For my implementation, I have discarded both their interface and their representation. Instead, I am representing the buffer as a zipper'ed list. (A "zipper" is the derivative of a data structure, originally by Gerard Huet, ("Functional Perl: The Zipper", Journal of Functional Programming, Sep. 1997). The zipper is a modification of the data structure to open it up and make some internal position immediately accessible.)

A ZipList is like a List, except that rather than recording the head and tail of the list, it points to a particular location in the list (or more precisely, to a link between two nodes in the list). The ZipList has a r element containing a list representing the tail of the list following the current position, and a l element containing a list representing the elements preceding the current position, in reverse order.

(It also has a p element identifying by number the current position. That is just to make numerical movements easier.)

For convenience (it makes some of the subsequent operations easier), the "current element" of the ZipList is the head of the l list. As a result, a position p of 0 has l empty, and is the position before the first element---this is the same as the interface used by edit.

data ZipList a = ZL { p :: Int, l :: [a], r :: [a] } deriving Show

ziplist :: ZipList a
ziplist = ZL { p = 0, l = [], r = [] }

Two primary operations on a ZipList is to move one or more elements left or right. Moving right means transferring the head of the r list to become the head of the l list (and updating p). Moving left is the reverse. Finally moving to a specific position is a sequence of left or right moves.

zmoveRight, zmoveLeft :: ZipList a -> ZipList a
zmoveRight (ZL { p = n, l = l,  r = (h:t) })
    = ZL { p = (n+1), l = (h:l), r = t }
zmoveRight _ = error "zmoveRight: at right end"

zmoveLeft (ZL { p = n, l = (h:t), r = r })
    = ZL { p = (n-1), l = t, r = (h:r) }
zmoveLeft _ = error "zmoveLeft: at left end"

zgoto :: ZipList a -> Int -> ZipList a
zgoto zl n = if (p zl) < n
             then zgoto (zmoveRight zl) n
             else if (p zl) > n
                  then zgoto (zmoveLeft zl) n
                  else zl

Predicates on the ZipList determine

  • whether the ZL is empty, or
  • whether the current position is at the left or
  • right end of the ZL.
zempty, zleftEnd, zrightEnd :: ZipList a -> Bool
zempty zl = zleftEnd zl && zrightEnd zl
zleftEnd zl = null (l zl)
zrightEnd zl = null (r zl)

The (numeric) current position in the ZipList is directly accessible, as is the current element's contents.

zposition :: ZipList a -> Int
zposition zl = p zl

zget :: ZipList a -> a
zget (ZL { l = (h:t) }) = h
zget _ = error "zget: at left end"

The length of the ZipList, however, requires some computation.
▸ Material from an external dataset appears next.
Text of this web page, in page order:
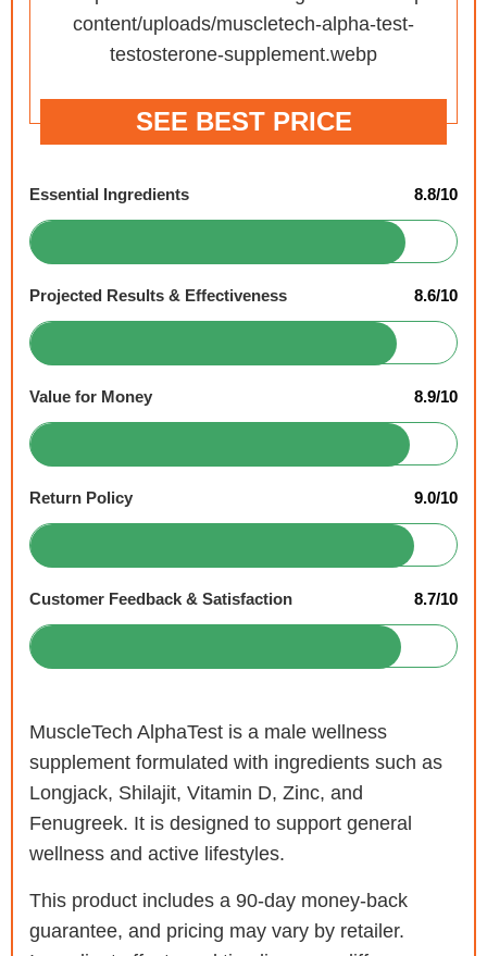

The position, p, of the current element is the length of the l list, so adding that to the length of the r list produces the overall length.

zlength :: ZipList a -> Int
zlength zl = (p zl) + (length (r zl))

Inserting a new element into the ZipList is relatively simple; a new ZL is created (this is a functional data structure, after all), with the new element at the head of the l list and the position p incremented. Notice that the rest of the l list, as well as the r list, are unchanged. Inserting is sort of fast, if it's at the current position.

Note that this operation invalidates the positions of the r elements. However, since the only way to get to those elements is to move right, and that operation updates the positions, that invalidation is irrelevant.

zinsert :: ZipList a -> a -> ZipList a
zinsert zl a = zl { l = (a:(l zl)), p = ((p zl) + 1) }

Replacing the current line is also trivial (as long as there is a current line).

zreplace :: ZipList a -> a -> ZipList a
zreplace zl@(ZL { l = (h:t) }) a = zl { l = (a:t) }
zreplace _ _ = error "zreplace: no element"

A slice of a ZipList takes the elements beginning at a given position and accumulating them up to a subsequent position. (Note: the positions are inclusive; this simplifies the edit code using this operation, but may not be the right choice in general.)

zslice :: ZipList a -> Int -> Int -> [a]
zslice zl i j | i <= j = zslice' zl i j []
    where
    zslice' zl i j acc = let zl' = zgoto zl i
                         in if i == j
                            then reverse ((zget zl'):acc)
                            else zslice' zl' (i+1) j ((zget zl'):acc)
zslice _ _ _ = error "zslice"

A ZipList can be converted to or from a regular list.

ztoList :: ZipList a -> [a]
ztoList zl = (reverse (l zl)) ++ (r zl)

zfromList :: [a] -> ZipList a
zfromList lst = ZL { p = 0, l = [], r = lst }

Deleting a range of elements from a ZipList is currently implemented using regular list operations and transitions to and from those regular lists. This may not be the most efficient way to do this, but it is simple.

zdelete :: ZipList a -> Int -> Int -> ZipList a
zdelete zl i j = let lst = ztoList zl
                     (lft,rst) = splitAt i lst
                     (mid,rht) = splitAt (j - i) rst
                 in zfromList (lft ++ rht)

Finally, a ZipList operation needed by blkmove: reversing a slice of a ZipList, once again implemented using list operations.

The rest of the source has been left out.